Article by Francesca Strangis
Translated by Giorgia Cattaneo
On a farm in northern Germany, four generations across four different eras — the 1910s, the 1940s, the 1980s and the 2000s — take turns inhabiting the same space over the course of a century. They appear separated by time, yet they are linked by the same thoughts, fears and desires. What happens in the past resonates in the present, and unresolved traumas return with force in the generations that follow.
Sound of Falling, the second feature by Mascha Schilinski, is a disturbing portrait of four women who become spectators of other lives while moving through the rooms of this house-as-world. They share similar experiences: women searching for the true meaning of things; women who daydream about their own deaths as something reassuring; women deeply aware of the male gaze that sexualizes them to the bone; women who laugh at the wrong moment, who wonder what it feels like to walk with only one leg, or choose death rather than become victims of something even worse.

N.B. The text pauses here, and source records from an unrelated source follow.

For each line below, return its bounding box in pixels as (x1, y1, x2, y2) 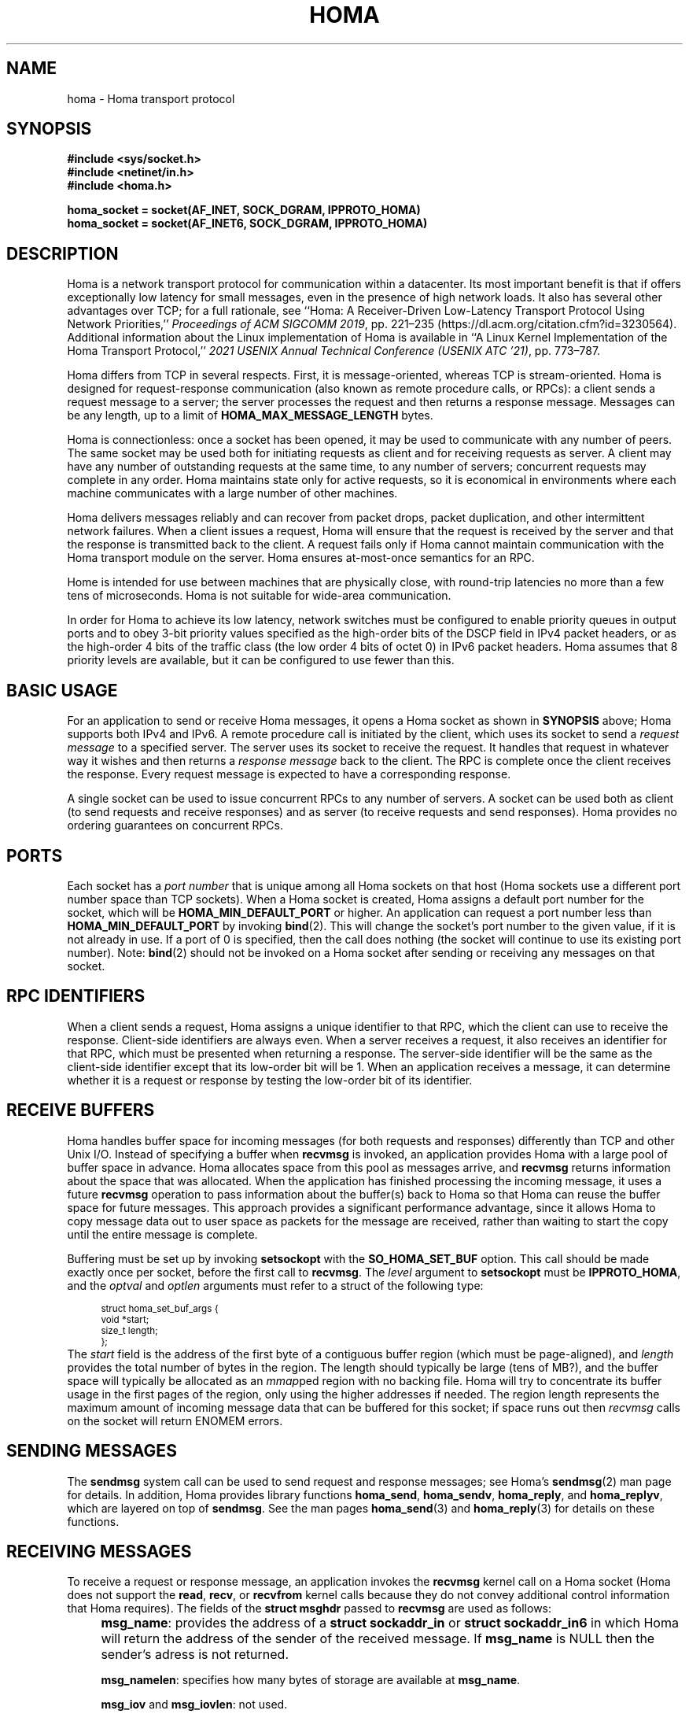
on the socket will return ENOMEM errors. (67, 1413, 283, 1428)
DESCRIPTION (6, 243, 119, 264)
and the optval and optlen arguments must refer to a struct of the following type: (67, 1278, 484, 1292)
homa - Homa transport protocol (67, 91, 235, 105)
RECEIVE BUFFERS (6, 1100, 155, 1121)
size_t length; (101, 1324, 158, 1336)
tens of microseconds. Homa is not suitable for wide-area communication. (67, 589, 451, 603)
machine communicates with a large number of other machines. (67, 486, 398, 501)

The camera follows them down the corridors and through the surrounding landscape. At times it adopts the subjective viewpoint of someone spying through a keyhole — turning the characters into camera operators themselves, better at observing others than bearing witness to their own lives. At other moments, the camera feels like a strange presence, almost like a ghost of the house, silently watching and feeding on everything it sees.
As young Alma — one of the film’s protagonists — reflects, a word repeated often enough ends up loseing its meaning. The film applies this idea to time: its constant temporal shifts erode the very notion of chronology, creating a space-time continuum where everything seems to happen at once. It’s a dimension that strongly echoes the cinema of Tarkovsky.

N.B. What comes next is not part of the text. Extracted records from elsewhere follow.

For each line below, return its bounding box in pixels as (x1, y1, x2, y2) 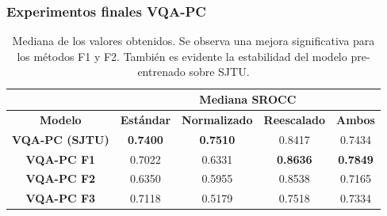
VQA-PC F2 (25, 170, 96, 187)
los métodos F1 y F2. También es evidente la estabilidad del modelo (17, 47, 347, 64)
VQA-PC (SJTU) (12, 131, 109, 147)
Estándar (120, 111, 171, 127)
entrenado (137, 63, 186, 80)
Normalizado (182, 111, 253, 127)
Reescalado (263, 111, 326, 127)
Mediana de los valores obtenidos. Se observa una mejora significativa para (12, 32, 375, 49)
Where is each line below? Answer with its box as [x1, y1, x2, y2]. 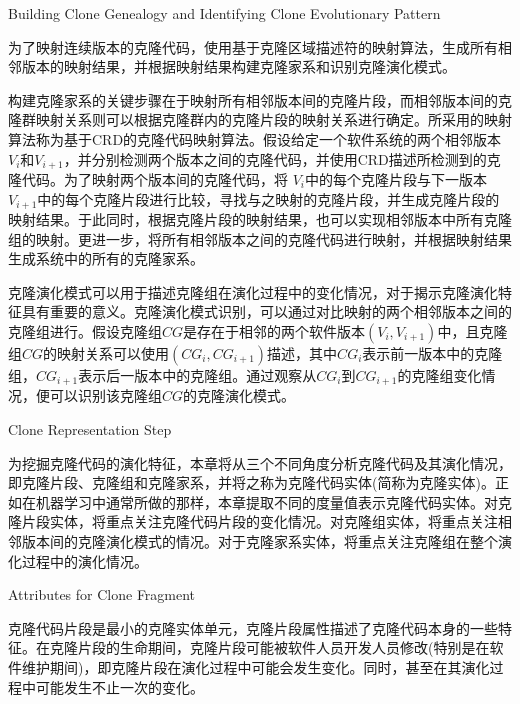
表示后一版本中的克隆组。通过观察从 [78, 365, 317, 386]
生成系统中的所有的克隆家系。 [8, 248, 204, 269]
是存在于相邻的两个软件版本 [183, 321, 366, 342]
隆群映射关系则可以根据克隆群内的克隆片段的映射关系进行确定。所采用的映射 [8, 109, 512, 130]
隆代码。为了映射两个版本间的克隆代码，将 [8, 169, 288, 190]
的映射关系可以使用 [43, 343, 170, 364]
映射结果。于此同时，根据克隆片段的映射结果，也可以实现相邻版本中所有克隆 [8, 209, 512, 230]
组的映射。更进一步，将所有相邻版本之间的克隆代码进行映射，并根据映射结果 [8, 228, 512, 249]
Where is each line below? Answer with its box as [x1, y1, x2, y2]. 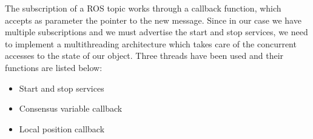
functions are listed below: [5, 61, 103, 73]
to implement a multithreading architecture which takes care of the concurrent [5, 37, 297, 50]
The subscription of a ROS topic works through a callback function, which [5, 2, 281, 14]
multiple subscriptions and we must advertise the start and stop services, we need [5, 25, 308, 38]
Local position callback [19, 122, 105, 135]
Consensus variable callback [19, 102, 123, 115]
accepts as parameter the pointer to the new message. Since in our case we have [5, 13, 301, 26]
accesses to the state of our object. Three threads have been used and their [5, 49, 284, 62]
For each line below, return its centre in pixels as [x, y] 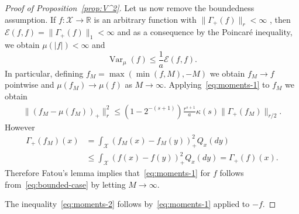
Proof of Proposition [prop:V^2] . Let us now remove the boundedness [130, 8]
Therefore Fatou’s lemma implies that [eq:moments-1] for [108, 172]
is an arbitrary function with [145, 19]
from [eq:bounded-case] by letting [65, 184]
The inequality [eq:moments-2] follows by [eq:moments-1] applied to [127, 204]
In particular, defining [44, 73]
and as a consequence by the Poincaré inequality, [205, 32]
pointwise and [30, 84]

Across the decades, the female body remains subjected to physical, psychological, and sexual violence. This violence feels engraved in their genetic code, and its only alternative seems to be the dissolution of the body through death. The lives of these women remain elusive, impossible to capture even through the camera that appears frequently, yet can only show ghosts, immaterial figures ready to take flight. In the same way, cinema offers us nothing but shadows, simulacra of reality that we can never fully grasp, yet that shapes our identity at a subconscious level.